Last July I noted how Labour-run Harrow Council rejected a Conservative proposal for transparency – including spending transparency.
All the heartening therefore to read this interview in The Lawyer with the Council's legal head, Hugh Peart, which indicates a change of heart.
He makes a number of good points. The cost of transparency should be set against the cost to councils of £34 million a year handling Freedom of Information requests. A burden that could be reduced by making more iinformation online.
Peart says that Harrow's website publishes the salaries of heir senior officers (although it only seems to for last year.)
He says:
“The default model for most councils is, ’we won’t give anything away unless we have to’. I want to turn the whole edifice on its head. I want us to move away from the defensive position of keeping everything to ourselves and say that everything’s public except for a few obvious areas. I’d like to push the publication scheme to the limit and see our web content grow so that there’s as much on there as possible.”
He adds::
“The whole planning process takes place in the public domain and they seem to manage fine. A few years ago that would have been anathema.”

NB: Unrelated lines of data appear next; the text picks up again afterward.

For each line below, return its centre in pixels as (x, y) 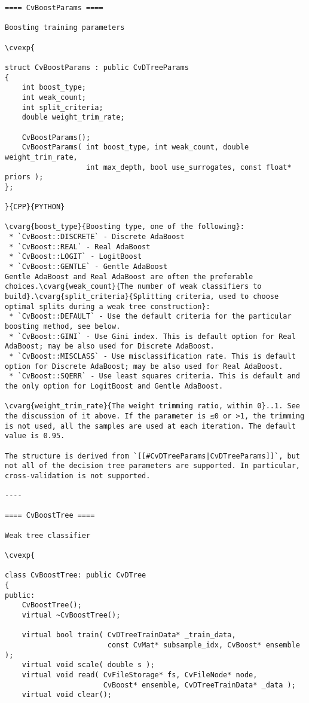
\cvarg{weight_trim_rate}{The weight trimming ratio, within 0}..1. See (152, 406)
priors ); (24, 177)
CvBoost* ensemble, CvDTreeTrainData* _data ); (199, 685)
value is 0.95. (35, 436)
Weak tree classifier (48, 535)
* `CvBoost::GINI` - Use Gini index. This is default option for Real (152, 336)
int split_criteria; (62, 107)
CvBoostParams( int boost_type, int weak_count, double (135, 147)
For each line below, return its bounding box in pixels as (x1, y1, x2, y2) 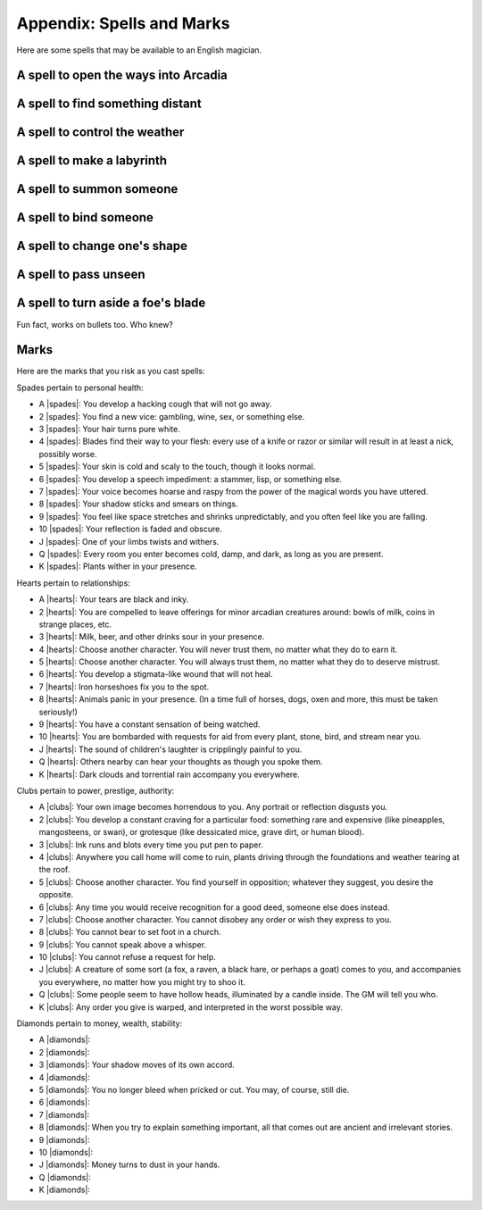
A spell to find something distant (16, 96, 202, 112)
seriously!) (38, 706, 78, 717)
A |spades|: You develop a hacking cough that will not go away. (38, 398, 272, 410)
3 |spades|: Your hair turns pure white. (38, 424, 180, 435)
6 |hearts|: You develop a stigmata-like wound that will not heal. (38, 669, 273, 680)
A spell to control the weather (16, 125, 185, 140)
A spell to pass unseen (16, 267, 145, 282)
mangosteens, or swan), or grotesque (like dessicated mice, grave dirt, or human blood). (38, 827, 365, 838)
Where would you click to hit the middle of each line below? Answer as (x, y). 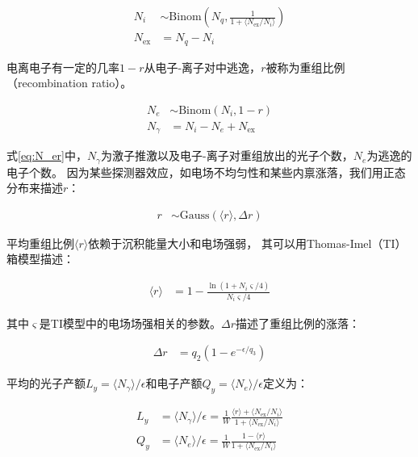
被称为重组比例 (305, 67)
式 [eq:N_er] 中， (47, 155)
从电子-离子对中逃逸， (203, 67)
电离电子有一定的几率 (63, 67)
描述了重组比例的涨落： (298, 323)
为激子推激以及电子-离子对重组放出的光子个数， (227, 155)
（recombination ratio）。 (69, 83)
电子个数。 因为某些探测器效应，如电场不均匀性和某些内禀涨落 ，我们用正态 (206, 172)
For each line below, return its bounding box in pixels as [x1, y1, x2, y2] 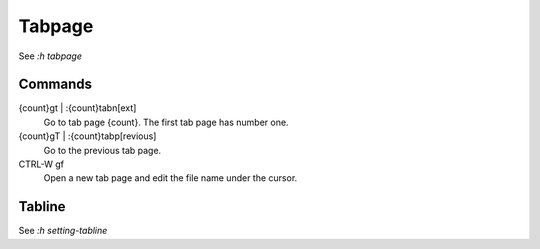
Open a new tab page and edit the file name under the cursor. [43, 172, 298, 184]
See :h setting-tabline [18, 225, 108, 237]
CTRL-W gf [18, 158, 65, 170]
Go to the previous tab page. [43, 144, 162, 156]
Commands [18, 76, 93, 93]
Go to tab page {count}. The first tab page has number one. [43, 116, 289, 128]
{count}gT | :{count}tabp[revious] [18, 130, 157, 142]
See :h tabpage [18, 50, 82, 62]
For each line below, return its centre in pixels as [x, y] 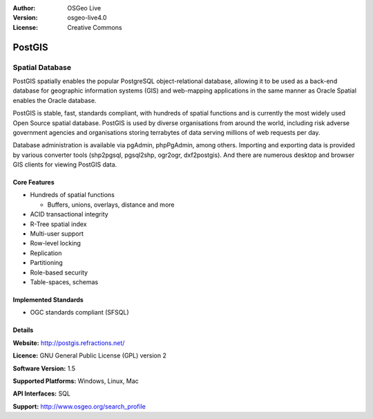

However he does believe that progress will rely on Communities Secretary Eric Pickles keeping up the pressure. He says on the requriement to publish procurement spending on items over £500:
“At first people said that it would be impossible to do – that this was going to be the end of the world. The reality now is that we’re doing it and it’s not a problem, yet you would have thought finances would have been the most secretive area for councils.”
“You can expand the publication scheme over time, but without a big bang you can only go so far. Pickles clearly has enough clout to make things happen. As we saw with the finance initiative, people would soon jump into line. The finance initiative lends weight to what’s possible if you’re given a mandate. Two years ago councils would never have put their finances out there.”